The results obtained through our implementation of Detectron2 have demonstrated the ability to accurately segment and detect target structures in ultrasound images. The segmentation area and bounding box generated by the model provide precise localisation of the needle parts, vessels, and nerves. The detection names assigned to these objects allow for easy differentiation and categorization of different types of object classes.
Furthermore, the confidence percentage associated with each detection provides a measure of the model’s certainty in its predictions. This information can be crucial in determining the reliability of the detected structures and guiding further decision-making in ultrasound-guided procedures.

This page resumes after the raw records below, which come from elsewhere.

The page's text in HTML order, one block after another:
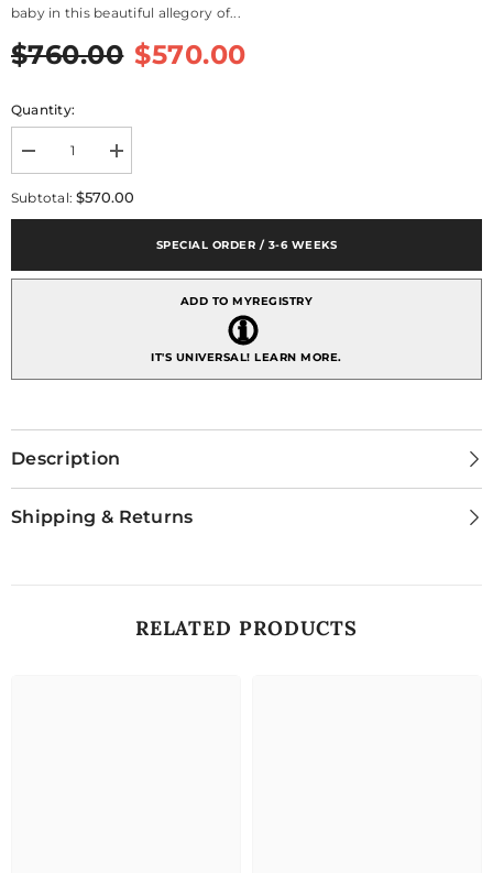
baby in this beautiful allegory of...
$760.00 $570.00
Quantity:
Decrease
quantity
for
Love&#39;s
Increase
quantity
for
Mother
Subtotal:$570.00
SPECIAL ORDER / 3-6 WEEKS
ADD TO MYREGISTRY
IT'S UNIVERSAL!LEARN MORE.
Description
Shipping & Returns
RELATED PRODUCTS
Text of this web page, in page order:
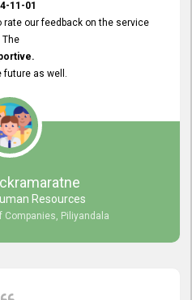
11-01
rate our feedback on the service
The
future as well.
Resources
Companies, Piliyandala
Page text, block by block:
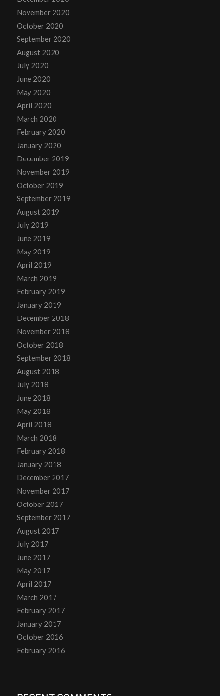
November 2020
October 2020
September 2020
August 2020
July 2020
June 2020
May 2020
April 2020
March 2020
February 2020
January 2020
December 2019
November 2019
October 2019
September 2019
August 2019
July 2019
June 2019
May 2019
April 2019
March 2019
February 2019
January 2019
December 2018
November 2018
October 2018
September 2018
August 2018
July 2018
June 2018
May 2018
April 2018
March 2018
February 2018
January 2018
December 2017
November 2017
October 2017
September 2017
August 2017
July 2017
June 2017
May 2017
April 2017
March 2017
February 2017
January 2017
October 2016
February 2016
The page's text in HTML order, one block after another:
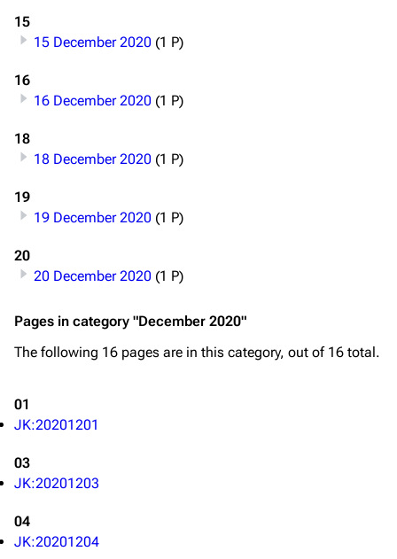
15
15 December 2020 (1 P)
16
16 December 2020 (1 P)
18
18 December 2020 (1 P)
19
19 December 2020 (1 P)
20
20 December 2020 (1 P)
Pages in category "December 2020"
The following 16 pages are in this category, out of 16 total.
01
JK:20201201
03
JK:20201203
04
JK:20201204

There are several advantages to applying deep learning to the recognition of medical images. In clinical practice, targets viewed on ultrasound may have subtle variations in shape, orientation, or colour [
33,
34]. Occasionally, the target may be partially occluded or deformed (e.g., tenting of a vessel by an echogenic needle). The DL model is able to tolerate these deformations in the object and still identify the target with a high confidence percentage. Furthermore, the program allows for a high noise level, which is particularly suitable for ultrasound-guided procedures, where there may be significant variability in the users’ skill, the intrinsic composition of subjects’ tissue, and ultrasound systems’ image reconstruction algorithms resulting in the variable quality of ultrasound images [
33,
34]. The program can process the images at a reasonable recognition speed of 200 ms per a 1000 × 1000 pixel image. Being able to provide near-instant feedback to the user is crucial to ensure the procedure is executed safely, and performance feedback is received in a timely manner.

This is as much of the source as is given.